Дерек стал прошлым в этот вечер, в то время как эта семейка еще обещала в будущем много неожиданностей.
– Полагаю, ты захочешь как можно скорее покинуть Монтану?
– Задерживаться бессмысленно, так ведь? – осведомился он с горечью. – Я верил, что все будет иначе, потому что люблю тебя. Верил, что это взаимно.
– Я тоже люблю тебя, Дерек, но совсем не так, как следует любить будущего мужа. Доброй ночи.
Эмма улыбнулась, но улыбка вышла бледной, и куда больше в ней было сожаления и чувства вины, чем настоящего тепла. Молодой человек ощутил это и отвернулся.
– Что ж, доброй ночи.
Его тон тоже стал совсем иным, сдержанно-вежливым. Эмме стало грустно. Дождавшись, когда Дерек поднимется по лестнице, она потушила лампу и с минуту стояла в полной темноте. Дом был очень тих, словно притаился в тревожном ожидании завтрашнего дня. Что готовил этот день? Насилие? Смерть?
Неожиданно для себя Эмма страстно пожелала, чтобы в дверях появился Такер. Чтобы своим насмешливым, снисходительным тоном он заявил, что не имеет ничего общего с отравлением скота. Она бы поверила, Бог свидетель!
А потом он прижал бы ее к груди и не отпускал, пока на душу не снизошел бы покой.
Ей так хотелось ощутить себя в полной безопасности, забыть о том, что предстояло.
Плотные облака скрывали луну, и за окном царила кромешная тьма, но никто не таился под покровом мрака. Со вздохом девушка повернулась и отправилась к себе.
Глава 13
Дереку Карлтону не удалось покинуть долину так скоро, как он жаждал. Почтовый дилижанс проезжал через городок дважды в неделю: один раз – по дороге дальше на запад, один раз – обратно. Вот этого-то обратного дилижанса Дереку и предстояло ждать еще два дня. На это время он намеревался перебраться в гостиницу.
– Может быть, передумаешь, Дерек? – спросила Эмма. – Вернемся на ранчо?..
– Зачем? Ничего ведь не изменится.
Он говорил тоном обиженного ребенка, которому отказали в сладком, и Эмме вдруг пришло в голову, что гордость его задета куда сильнее, чем сердце. От этого она почувствовала такое облегчение, что едва удержалась от улыбки.

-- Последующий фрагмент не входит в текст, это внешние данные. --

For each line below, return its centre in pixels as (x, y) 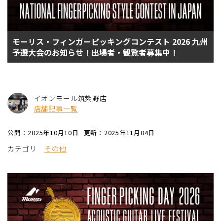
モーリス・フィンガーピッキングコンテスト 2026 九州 (110, 41)
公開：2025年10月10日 (43, 132)
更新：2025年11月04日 (119, 132)
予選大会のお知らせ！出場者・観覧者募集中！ (95, 52)
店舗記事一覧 (56, 109)
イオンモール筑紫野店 (70, 98)
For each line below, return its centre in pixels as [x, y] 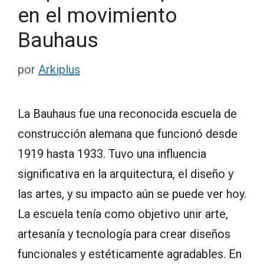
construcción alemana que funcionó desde [128, 133]
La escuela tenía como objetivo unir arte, [123, 214]
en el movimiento [98, 15]
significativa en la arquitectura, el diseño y [126, 174]
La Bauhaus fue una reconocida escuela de [127, 113]
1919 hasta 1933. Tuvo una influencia [112, 154]
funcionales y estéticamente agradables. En [130, 254]
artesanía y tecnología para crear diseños [124, 234]
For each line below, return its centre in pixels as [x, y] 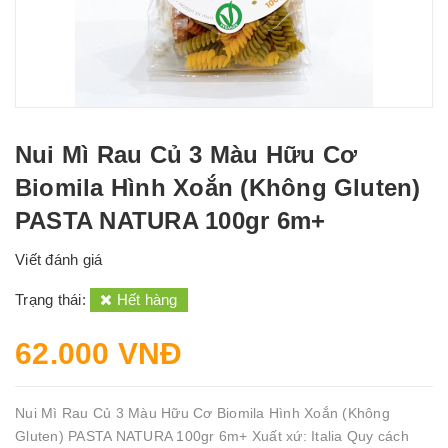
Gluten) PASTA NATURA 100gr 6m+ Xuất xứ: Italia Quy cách [212, 436]
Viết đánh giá [59, 259]
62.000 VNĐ [99, 353]
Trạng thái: [52, 299]
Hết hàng [145, 299]
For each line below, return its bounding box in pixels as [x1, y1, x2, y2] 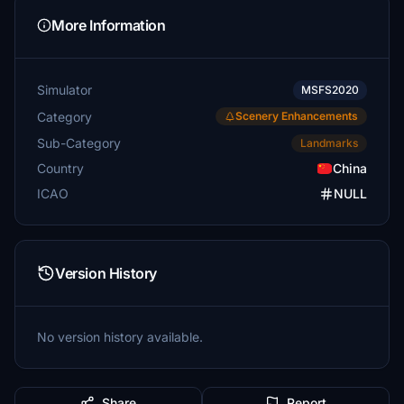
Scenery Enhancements [235, 109, 358, 123]
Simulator [37, 82, 92, 97]
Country [37, 161, 84, 176]
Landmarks [300, 136, 358, 150]
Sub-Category [37, 134, 121, 151]
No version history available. [37, 329, 203, 344]
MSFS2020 [301, 83, 359, 96]
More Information [51, 16, 166, 34]
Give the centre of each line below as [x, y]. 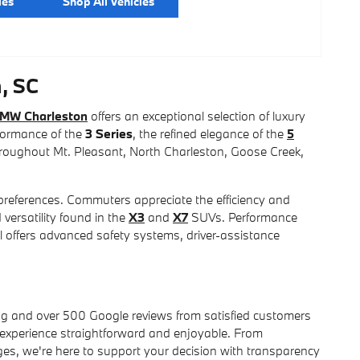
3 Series [109, 133]
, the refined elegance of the [210, 133]
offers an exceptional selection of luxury [196, 115]
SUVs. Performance [243, 217]
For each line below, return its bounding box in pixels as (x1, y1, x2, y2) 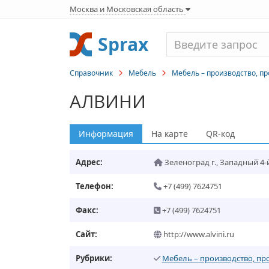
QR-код (205, 128, 235, 139)
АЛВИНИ (69, 89, 146, 113)
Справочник (69, 68, 113, 78)
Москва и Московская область (69, 4, 186, 14)
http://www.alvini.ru (161, 229, 234, 240)
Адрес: (75, 157, 103, 168)
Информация (78, 128, 133, 139)
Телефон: (75, 181, 113, 192)
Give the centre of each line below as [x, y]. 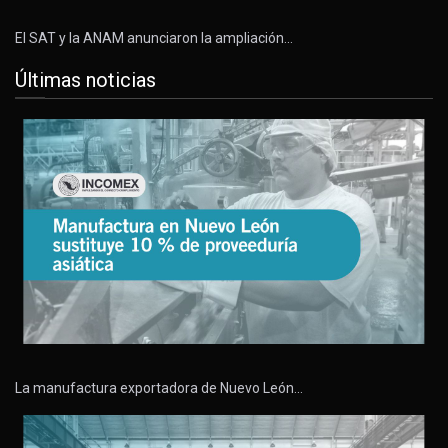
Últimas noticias [85, 79]
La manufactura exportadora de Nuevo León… [159, 388]
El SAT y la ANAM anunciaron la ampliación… [154, 37]
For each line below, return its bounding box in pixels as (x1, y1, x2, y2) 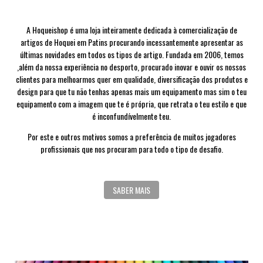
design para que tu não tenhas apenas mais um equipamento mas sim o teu (16, 85, 247, 98)
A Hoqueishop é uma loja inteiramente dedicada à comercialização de (26, 23, 237, 36)
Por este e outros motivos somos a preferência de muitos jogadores (27, 130, 236, 143)
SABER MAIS (113, 184, 150, 197)
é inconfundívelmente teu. (92, 110, 171, 123)
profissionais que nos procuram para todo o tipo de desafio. (40, 143, 223, 156)
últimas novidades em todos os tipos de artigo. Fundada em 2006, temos (19, 48, 244, 61)
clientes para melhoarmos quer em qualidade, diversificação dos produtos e (15, 73, 248, 86)

Они стояли на дощатом тротуаре, роскошный кожаный чемодан Дерека покоился у его ног.
– Ты прав, ничего не изменится, но на ранчо тебе было бы удобнее.
– Я останусь в городе. Надеюсь, отель здесь не самый захудалый. По-твоему, мне легко каждый день встречаться с тобой, жить под одной крышей – и помнить, что ты меня отвергла? Нет уж, лучше гостиница.
– В таком случае мне пора.
Дерек подхватил чемодан и посмотрел на небо, покрытое темно-серыми тучами. В воздухе висело ожидание ливня: стояла страшная духота и царило то особенное затишье, которое всегда предшествует грозе.
Памятуя о приказе Уина Маллоя никогда не оставлять его дочь без присмотра, в город Эмму и Дерека отвез Шорти.
Прозвище он получил явно в насмешку – Шорти был на редкость долговяз. Пока длилось прощание, ковбой успел съездить в лавку и закупить припасы. Пристроив их в крытом фургоне, который Эмма выбрала специально на случай грозы, он переминался с ноги на ногу на почтительном расстоянии, ожидая указаний.
– Надеюсь, мы останемся друзьями? Счастливого пути, Дерек. Скорее всего я не появлюсь в городе до отправления дилижанса.
– Да, конечно, понимаю… Прощай, Эмма. Молодой человек склонился к девушке для поцелуя, но в последний момент опомнился и отшатнулся, хмурясь.
– Прости, – произнес он угрюмо. – Желаю всего наилучшего, хотя и отказываюсь понимать, что наилучшего может случиться с тобой в этой дикой, безотрадной… – Не договорив, он закусил губу и криво усмехнулся. – Впрочем, не важно. Похоже, мы и в самом деле мало подходим друг другу. Наверное, ты приняла правильное решение.
Эмма привстала на цыпочки и коснулась губами его щеки.
– Вот увидишь, все еще обернется к лучшему! Однажды ты встретишь ту, которая ответит на твои чувства всем сердцем.
Дерек взглянул на нее удивленно, потом расправил плечи и постарался беспечно улыбнуться.